That’s why I liked Sebastian. I wasn’t a professional painter yet, and not even that much of an amateur if you count the previous year or so, but still: I was a painter who just needed to paint. Sebastian was nothing of the sort. He’s an audience member.
Painter and audience, myself and Sebastian, we were the perfect symbiotic relationship. That was my theory anyway. In practice, we were something else entirely.
I had a good job that, in theory, should have supported my ambitions. I had money for supplies. I didn’t construct my own canvasses any more. My color palate was bigger even than it was in college. I could afford my own two-bedroom flat, one room for sleeping, one for painting. The room for painting, at least according to the landlady, was haunted. I even had time. I sat in there in front of a canvas five, six, seven times a week. I had a stack of bulk bought, plastic-wrapped canvasses leaning against the back wall of my studio. The only one that wasn’t blank was the one on my easel. Far from it. It had been painted over so many times that I was on the verge of considering it a sculpture.
The night before I washed myself of Sebastian, I was sitting at my canvas when he called and asked me over to watch a movie. I wasn't actually painting and really didn't have the desire to start. So I said yes and got on the 71 bus to his place.
[Sebastian] We watched one of my favorite romantic comedies. It was the one where the girl and the boy end up falling madly in love with each other.
Of course, the story didn't work out quite so simply, it never does. The two hated each other at first. Complete opposites. Nobody thought they could work as a couple. All they had in common were their staggeringly-charming-girl-and-boy-next-door good looks. She took a job in Texas to get away from him, for Christ's sake! But he undertook a heart wrenching recalculation of his life, raced to the airport (where he bought a ticket for that day, very expensive) and made her love him.

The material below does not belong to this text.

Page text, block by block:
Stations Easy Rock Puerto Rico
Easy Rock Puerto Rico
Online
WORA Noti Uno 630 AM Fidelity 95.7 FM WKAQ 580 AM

I loved romantic comedies. Absolutely true. I used to coddle that information close to my chest. It was my secret pet. I'd let it out to play with my closest friends and people who I wanted to impress, but no one else. One’s quirk is only endearing if you try to keep it a secret. I figured that standing up for uncool taste in films made me into some sort of anti-rebel against hipster malaise in favor of genuine pleasure. I knew romantic comedies (never call them “rom-coms”) were shallow, but the idea of love inspired me, what's wrong with that? It showed character, I told myself.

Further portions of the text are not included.